(WORK REQUEST)
Each line of the data must be written out again verbatim; no image belongs in the copy.

(PROVIDED ENTRIES)
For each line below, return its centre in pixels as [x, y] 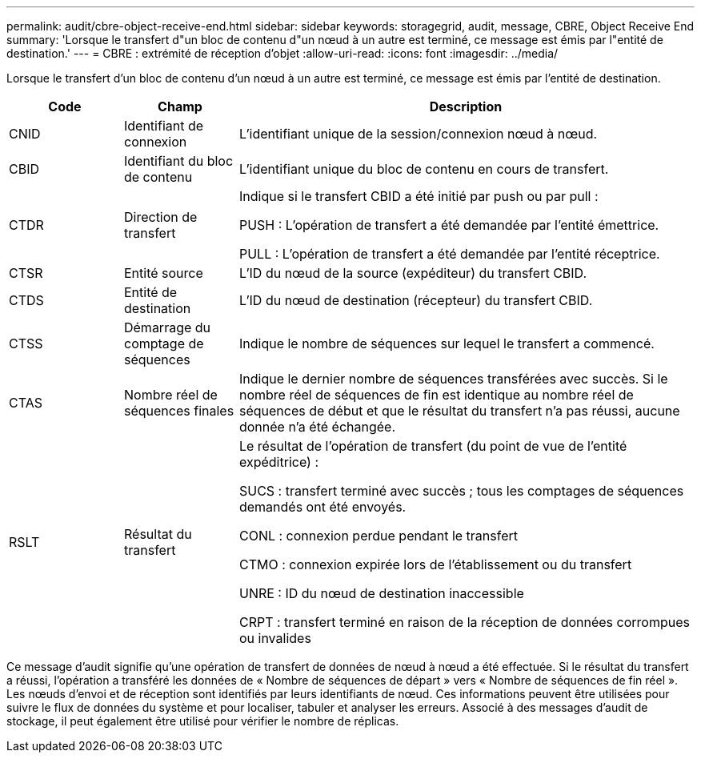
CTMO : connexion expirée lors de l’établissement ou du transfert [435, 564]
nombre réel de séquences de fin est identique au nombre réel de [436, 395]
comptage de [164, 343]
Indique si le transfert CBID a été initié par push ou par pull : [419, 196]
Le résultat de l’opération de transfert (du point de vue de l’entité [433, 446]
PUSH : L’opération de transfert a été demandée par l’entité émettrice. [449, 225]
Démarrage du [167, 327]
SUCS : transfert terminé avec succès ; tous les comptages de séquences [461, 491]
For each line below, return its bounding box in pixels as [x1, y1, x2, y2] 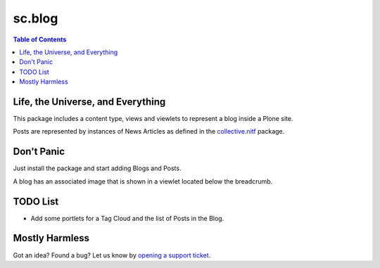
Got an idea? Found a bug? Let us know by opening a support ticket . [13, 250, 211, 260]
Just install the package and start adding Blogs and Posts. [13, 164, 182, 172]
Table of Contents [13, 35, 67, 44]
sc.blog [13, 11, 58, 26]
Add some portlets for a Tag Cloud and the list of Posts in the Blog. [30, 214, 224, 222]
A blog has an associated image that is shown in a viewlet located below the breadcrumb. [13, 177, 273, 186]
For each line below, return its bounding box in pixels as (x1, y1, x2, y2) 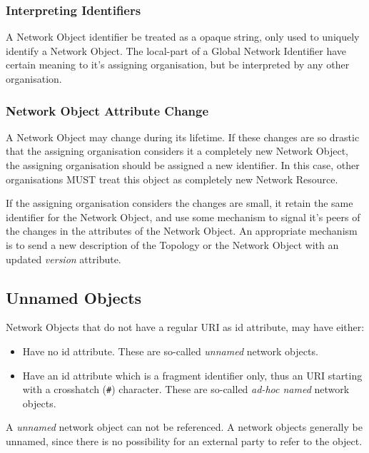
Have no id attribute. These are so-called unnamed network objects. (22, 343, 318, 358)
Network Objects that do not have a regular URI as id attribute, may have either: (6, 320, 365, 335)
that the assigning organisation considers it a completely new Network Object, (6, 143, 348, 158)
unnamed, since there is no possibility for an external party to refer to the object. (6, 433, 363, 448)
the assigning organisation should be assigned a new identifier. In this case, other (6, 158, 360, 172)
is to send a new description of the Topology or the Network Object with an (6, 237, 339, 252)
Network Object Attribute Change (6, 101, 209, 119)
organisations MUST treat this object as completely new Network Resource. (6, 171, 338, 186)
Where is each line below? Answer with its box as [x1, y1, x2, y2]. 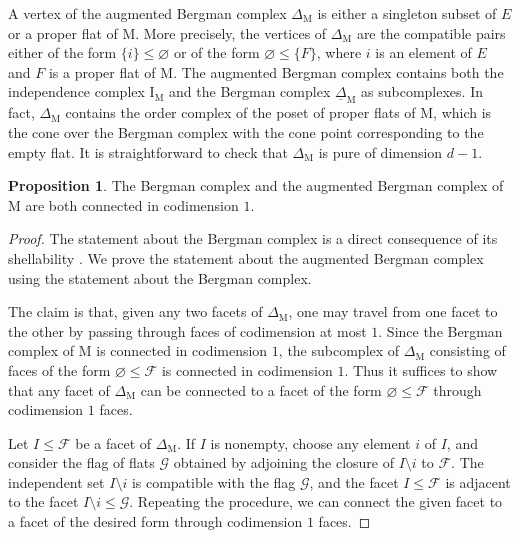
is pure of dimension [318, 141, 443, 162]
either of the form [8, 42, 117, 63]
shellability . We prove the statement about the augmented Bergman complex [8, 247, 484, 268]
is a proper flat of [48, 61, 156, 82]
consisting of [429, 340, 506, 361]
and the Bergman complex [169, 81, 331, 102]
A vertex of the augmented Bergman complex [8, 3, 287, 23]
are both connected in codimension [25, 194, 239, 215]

(RESPONSE AREA)
For each line below, return its centre in pixels as [x, y] 
CTMO : connexion expirée lors de l’établissement ou du transfert [435, 564]
nombre réel de séquences de fin est identique au nombre réel de [436, 395]
comptage de [164, 343]
Indique si le transfert CBID a été initié par push ou par pull : [419, 196]
Le résultat de l’opération de transfert (du point de vue de l’entité [433, 446]
PUSH : L’opération de transfert a été demandée par l’entité émettrice. [449, 225]
Démarrage du [167, 327]
SUCS : transfert terminé avec succès ; tous les comptages de séquences [461, 491]
For each line below, return its bounding box in pixels as [x1, y1, x2, y2] 
Got an idea? Found a bug? Let us know by opening a support ticket . [13, 250, 211, 260]
Just install the package and start adding Blogs and Posts. [13, 164, 182, 172]
Table of Contents [13, 35, 67, 44]
sc.blog [13, 11, 58, 26]
Add some portlets for a Tag Cloud and the list of Posts in the Blog. [30, 214, 224, 222]
A blog has an associated image that is shown in a viewlet located below the breadcrumb. [13, 177, 273, 186]
For each line below, return its bounding box in pixels as (x1, y1, x2, y2) 
Have no id attribute. These are so-called unnamed network objects. (22, 343, 318, 358)
Network Objects that do not have a regular URI as id attribute, may have either: (6, 320, 365, 335)
that the assigning organisation considers it a completely new Network Object, (6, 143, 348, 158)
unnamed, since there is no possibility for an external party to refer to the object. (6, 433, 363, 448)
the assigning organisation should be assigned a new identifier. In this case, other (6, 158, 360, 172)
is to send a new description of the Topology or the Network Object with an (6, 237, 339, 252)
Network Object Attribute Change (6, 101, 209, 119)
organisations MUST treat this object as completely new Network Resource. (6, 171, 338, 186)
Where is each line below? Answer with its box as [x1, y1, x2, y2]. 
is pure of dimension [318, 141, 443, 162]
either of the form [8, 42, 117, 63]
shellability . We prove the statement about the augmented Bergman complex [8, 247, 484, 268]
is a proper flat of [48, 61, 156, 82]
consisting of [429, 340, 506, 361]
and the Bergman complex [169, 81, 331, 102]
A vertex of the augmented Bergman complex [8, 3, 287, 23]
are both connected in codimension [25, 194, 239, 215]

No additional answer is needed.